TASK DETAILS: Among these entries, count the lines containing the word "Parts" and answer with only the number.

(Records from a dataset)
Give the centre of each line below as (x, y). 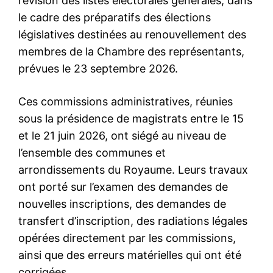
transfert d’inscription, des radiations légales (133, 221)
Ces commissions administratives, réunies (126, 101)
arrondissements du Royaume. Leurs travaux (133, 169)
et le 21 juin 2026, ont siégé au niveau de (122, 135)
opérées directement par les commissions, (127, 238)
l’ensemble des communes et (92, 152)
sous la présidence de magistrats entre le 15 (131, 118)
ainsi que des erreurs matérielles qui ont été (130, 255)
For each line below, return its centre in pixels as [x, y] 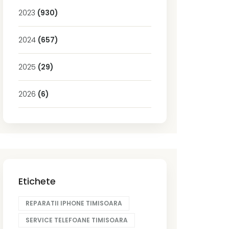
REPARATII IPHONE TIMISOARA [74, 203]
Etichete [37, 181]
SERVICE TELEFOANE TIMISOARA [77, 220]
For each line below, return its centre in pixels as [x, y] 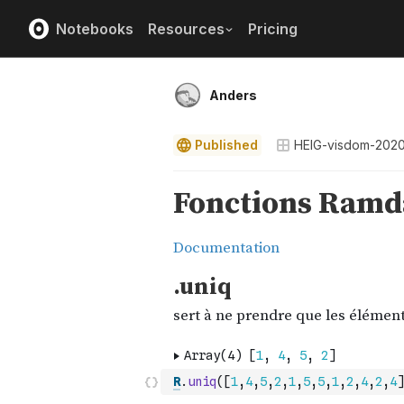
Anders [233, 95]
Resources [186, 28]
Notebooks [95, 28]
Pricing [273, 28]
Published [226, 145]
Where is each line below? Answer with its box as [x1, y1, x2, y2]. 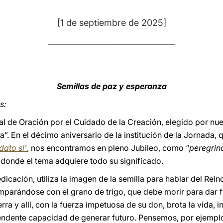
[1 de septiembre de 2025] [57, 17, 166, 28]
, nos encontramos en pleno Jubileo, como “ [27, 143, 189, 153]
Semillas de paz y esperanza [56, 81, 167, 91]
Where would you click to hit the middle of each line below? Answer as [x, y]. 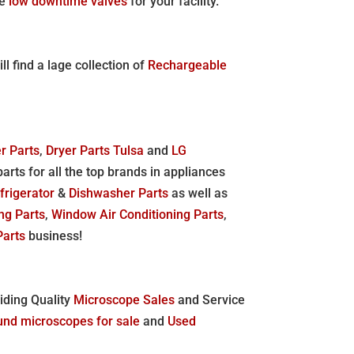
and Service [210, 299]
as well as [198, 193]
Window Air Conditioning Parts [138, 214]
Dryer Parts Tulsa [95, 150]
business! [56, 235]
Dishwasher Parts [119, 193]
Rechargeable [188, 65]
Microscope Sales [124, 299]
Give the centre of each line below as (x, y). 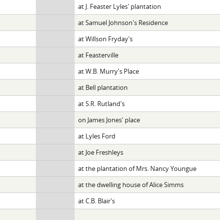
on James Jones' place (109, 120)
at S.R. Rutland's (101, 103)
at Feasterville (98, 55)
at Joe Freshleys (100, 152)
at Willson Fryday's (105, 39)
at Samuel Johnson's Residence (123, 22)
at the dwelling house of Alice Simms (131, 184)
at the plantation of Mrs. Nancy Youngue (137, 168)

---

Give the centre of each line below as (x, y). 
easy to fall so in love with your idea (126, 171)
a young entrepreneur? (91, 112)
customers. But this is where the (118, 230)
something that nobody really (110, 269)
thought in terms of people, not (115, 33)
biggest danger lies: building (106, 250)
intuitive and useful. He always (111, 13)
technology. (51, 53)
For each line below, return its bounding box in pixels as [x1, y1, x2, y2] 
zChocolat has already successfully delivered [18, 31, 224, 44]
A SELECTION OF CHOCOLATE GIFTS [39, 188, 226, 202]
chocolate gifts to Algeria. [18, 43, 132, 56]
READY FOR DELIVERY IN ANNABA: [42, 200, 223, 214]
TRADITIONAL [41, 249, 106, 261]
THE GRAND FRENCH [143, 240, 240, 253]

TASK OUTPUT: 3